---- LISTED RECORDS

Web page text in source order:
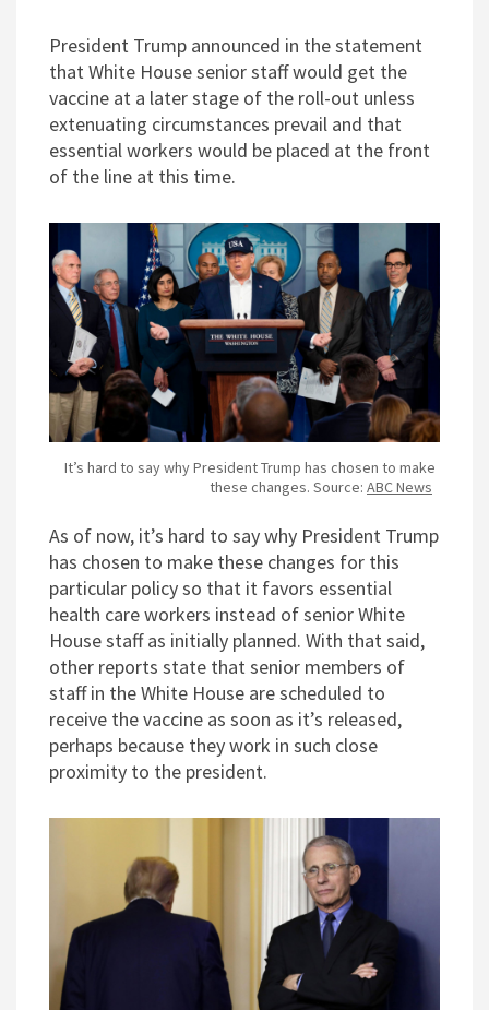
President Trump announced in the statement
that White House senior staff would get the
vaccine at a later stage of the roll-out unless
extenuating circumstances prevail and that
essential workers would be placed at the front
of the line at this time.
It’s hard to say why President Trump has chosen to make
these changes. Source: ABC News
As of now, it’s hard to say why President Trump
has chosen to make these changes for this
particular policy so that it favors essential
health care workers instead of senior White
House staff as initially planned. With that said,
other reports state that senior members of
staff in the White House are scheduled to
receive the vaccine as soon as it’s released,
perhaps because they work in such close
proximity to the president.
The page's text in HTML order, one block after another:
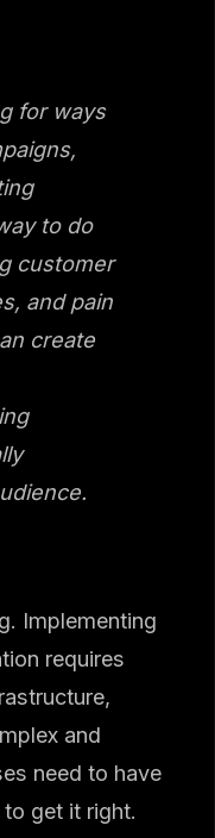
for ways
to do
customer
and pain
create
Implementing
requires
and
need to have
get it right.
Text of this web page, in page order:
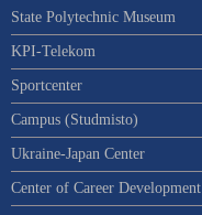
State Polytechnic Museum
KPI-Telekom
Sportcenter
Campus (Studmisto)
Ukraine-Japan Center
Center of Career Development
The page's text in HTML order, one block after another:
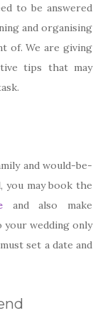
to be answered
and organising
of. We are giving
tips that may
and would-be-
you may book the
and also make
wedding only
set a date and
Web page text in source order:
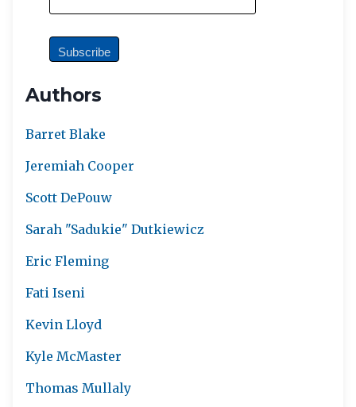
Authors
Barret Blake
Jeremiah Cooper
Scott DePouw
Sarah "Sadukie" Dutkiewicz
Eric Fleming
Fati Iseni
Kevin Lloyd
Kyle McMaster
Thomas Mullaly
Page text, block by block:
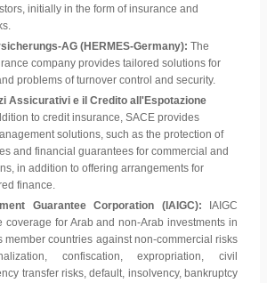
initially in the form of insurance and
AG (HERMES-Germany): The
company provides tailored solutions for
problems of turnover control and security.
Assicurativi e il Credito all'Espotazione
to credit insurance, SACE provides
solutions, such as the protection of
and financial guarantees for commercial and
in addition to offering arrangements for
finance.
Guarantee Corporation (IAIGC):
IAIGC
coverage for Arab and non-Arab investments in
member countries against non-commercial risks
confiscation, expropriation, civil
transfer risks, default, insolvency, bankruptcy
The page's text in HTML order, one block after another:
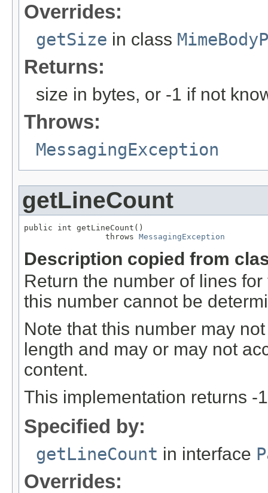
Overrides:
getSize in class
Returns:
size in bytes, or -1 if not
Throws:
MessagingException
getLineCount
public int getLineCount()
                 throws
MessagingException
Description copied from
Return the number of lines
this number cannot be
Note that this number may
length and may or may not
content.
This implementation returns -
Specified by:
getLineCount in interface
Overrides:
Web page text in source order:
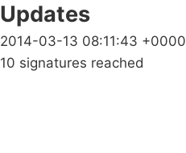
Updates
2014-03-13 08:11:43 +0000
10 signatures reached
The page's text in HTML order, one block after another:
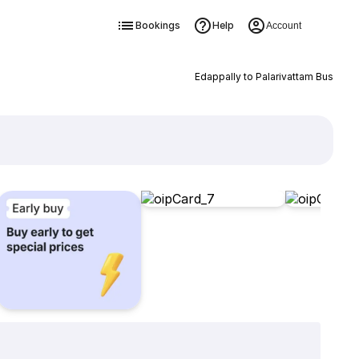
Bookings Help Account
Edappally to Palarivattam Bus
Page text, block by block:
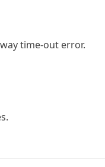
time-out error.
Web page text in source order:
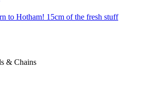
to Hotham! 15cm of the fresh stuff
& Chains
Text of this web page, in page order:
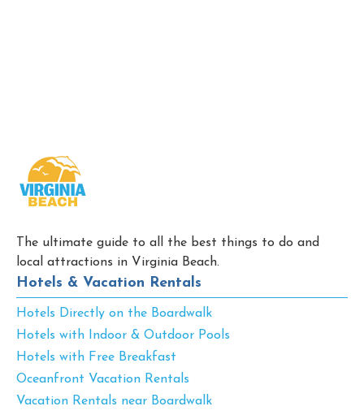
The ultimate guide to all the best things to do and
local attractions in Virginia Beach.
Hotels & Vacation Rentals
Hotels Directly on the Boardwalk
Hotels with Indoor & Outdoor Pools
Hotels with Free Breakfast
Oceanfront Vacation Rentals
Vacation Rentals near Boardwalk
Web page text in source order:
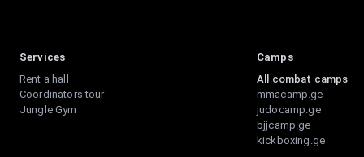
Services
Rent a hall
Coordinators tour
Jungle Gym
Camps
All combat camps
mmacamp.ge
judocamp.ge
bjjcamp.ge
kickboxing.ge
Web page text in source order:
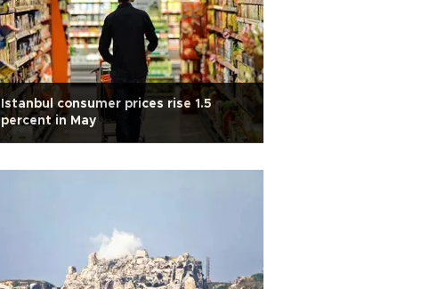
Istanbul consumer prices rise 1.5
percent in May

--------

> _WHAT THE TASK ASKS_: Every entry above has to be repeated exactly, apart from its pictures.

> _SOLUTION BELOW_:
Web page text in source order:
President Trump announced in the statement
that White House senior staff would get the
vaccine at a later stage of the roll-out unless
extenuating circumstances prevail and that
essential workers would be placed at the front
of the line at this time.
It’s hard to say why President Trump has chosen to make
these changes. Source: ABC News
As of now, it’s hard to say why President Trump
has chosen to make these changes for this
particular policy so that it favors essential
health care workers instead of senior White
House staff as initially planned. With that said,
other reports state that senior members of
staff in the White House are scheduled to
receive the vaccine as soon as it’s released,
perhaps because they work in such close
proximity to the president.
The page's text in HTML order, one block after another:
for ways
to do
customer
and pain
create
Implementing
requires
and
need to have
get it right.
Text of this web page, in page order:
State Polytechnic Museum
KPI-Telekom
Sportcenter
Campus (Studmisto)
Ukraine-Japan Center
Center of Career Development
The page's text in HTML order, one block after another:
to be answered
and organising
of. We are giving
tips that may
and would-be-
you may book the
and also make
wedding only
set a date and
Web page text in source order:
Authors
Barret Blake
Jeremiah Cooper
Scott DePouw
Sarah "Sadukie" Dutkiewicz
Eric Fleming
Fati Iseni
Kevin Lloyd
Kyle McMaster
Thomas Mullaly
Page text, block by block:
initially in the form of insurance and
AG (HERMES-Germany): The
company provides tailored solutions for
problems of turnover control and security.
Assicurativi e il Credito all'Espotazione
to credit insurance, SACE provides
solutions, such as the protection of
and financial guarantees for commercial and
in addition to offering arrangements for
finance.
Guarantee Corporation (IAIGC):
IAIGC
coverage for Arab and non-Arab investments in
member countries against non-commercial risks
confiscation, expropriation, civil
transfer risks, default, insolvency, bankruptcy
The page's text in HTML order, one block after another:
Overrides:
getSize in class
Returns:
size in bytes, or -1 if not
Throws:
MessagingException
getLineCount
public int getLineCount()
                 throws
MessagingException
Description copied from
Return the number of lines
this number cannot be
Note that this number may
length and may or may not
content.
This implementation returns -
Specified by:
getLineCount in interface
Overrides:
Web page text in source order:
Updates
2014-03-13 08:11:43 +0000
10 signatures reached
The page's text in HTML order, one block after another:
Bookings Help Account
Edappally to Palarivattam Bus
Page text, block by block:
time-out error.
Web page text in source order:
to Hotham! 15cm of the fresh stuff
& Chains
Text of this web page, in page order:
The ultimate guide to all the best things to do and
local attractions in Virginia Beach.
Hotels & Vacation Rentals
Hotels Directly on the Boardwalk
Hotels with Indoor & Outdoor Pools
Hotels with Free Breakfast
Oceanfront Vacation Rentals
Vacation Rentals near Boardwalk
Web page text in source order:
Services
Rent a hall
Coordinators tour
Jungle Gym
Camps
All combat camps
mmacamp.ge
judocamp.ge
bjjcamp.ge
kickboxing.ge
Web page text in source order:
Istanbul consumer prices rise 1.5
percent in May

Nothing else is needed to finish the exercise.